The present invention provides a process for preparing a coating composition which comprises obtaining an intermediate product of titanium sulfate through hydrolysis of titanium tetrachloride and then adding an adiabatic material to obtain a photocatalytic composite powder at a low temperature, Mixing and grinding the composite powder and the silicone resin to obtain the coating composition of the present invention.

According to a particular preferred form of the invention, the coating composition of the present invention is obtained by mixing appropriate proportions of sol-gel silicone resin and photocatalyst composite powder, optionally adding solvent and then pulverizing. The above-mentioned photocatalytic composite powder can be obtained by a process comprising the following steps:

(a) obtaining a white gel hydrate through hydrolysis of titanium tetrachloride;

(b) adding concentrated sulfuric acid to the hydrate obtained in the reactor and stirring for 10 to 50 minutes to obtain a titanium sulfate solution;

(c) thoroughly mixing the titanium sulfate solution and stirring at normal temperature for 0.5 to 5 hours;

(d) heating to 80 to 100 캜 and reacting at a constant temperature for 2 to 7 hours; And

(TiO ₂ + ITO) powder (e) ITO powder was added in an appropriate ratio, and the mixture was stirred for 1 to 4 hours, mixed and dripped with a 4-6 M aqueous sodium hydroxide solution, ≪ / RTI >

The present invention is further illustrated by the following examples. It is to be understood that the following examples are merely illustrative of the present invention and are not intended to limit the scope of the present invention. Any changes or modifications that are obvious to one of ordinary skill in the art and which do not depart from the spirit and principles of the invention should fall within the scope of the invention.

Example

In the following examples and comparative examples, unless otherwise stated,% by weight.

Example  One

200 ml of 3.9 M titanium tetrachloride solution was diluted with water to a total volume of 2000 ml and then 500 ml (5 M) of aqueous ammonia was added dropwise to yield a white titanium hydroxide precipitate, which was filtered, Titanium hydroxide [Ti (OH) ₄ ] was obtained as a white gel by washing with deionized water (200 ml x 3) to remove residual water.

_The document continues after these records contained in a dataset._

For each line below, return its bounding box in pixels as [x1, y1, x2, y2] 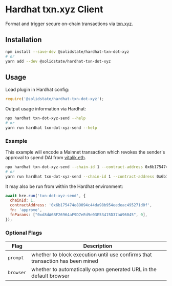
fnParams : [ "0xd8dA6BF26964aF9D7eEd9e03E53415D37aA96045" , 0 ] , [10, 212, 147, 218]
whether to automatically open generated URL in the [31, 266, 157, 273]
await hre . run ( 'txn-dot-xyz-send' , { [5, 193, 86, 198]
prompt [8, 255, 24, 261]
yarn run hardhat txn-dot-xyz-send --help [5, 125, 97, 130]
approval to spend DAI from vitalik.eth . [5, 154, 86, 160]
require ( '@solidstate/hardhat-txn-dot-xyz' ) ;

100-150 g of concentrated sulfuric acid (18M) was added to 250 g of the above titanium hydroxide and stirred for 30 minutes to obtain a clear and clear titanium sulfate solution. After putting a titanium sulfate solution in the reactor, it was added to 32.2 g of SiO ₂ solution (20%), and stirred at room temperature for 4 hours, then heated to 100 ℃ allowed to react for 2 hours. 100 g of ITO aqueous solution (10%) was added, and the reaction was stirred at room temperature for 2 hours to obtain a mixture.

After dropwise addition of 600 mL (5 M) of aqueous sodium hydroxide solution, the resulting solution was adjusted to neutral pH, and the resulting precipitate was filtered, washed and dried at room temperature to give a grayish blue powder which was purified via XRD Anatase type photocatalyst and ITO photocatalytic complex.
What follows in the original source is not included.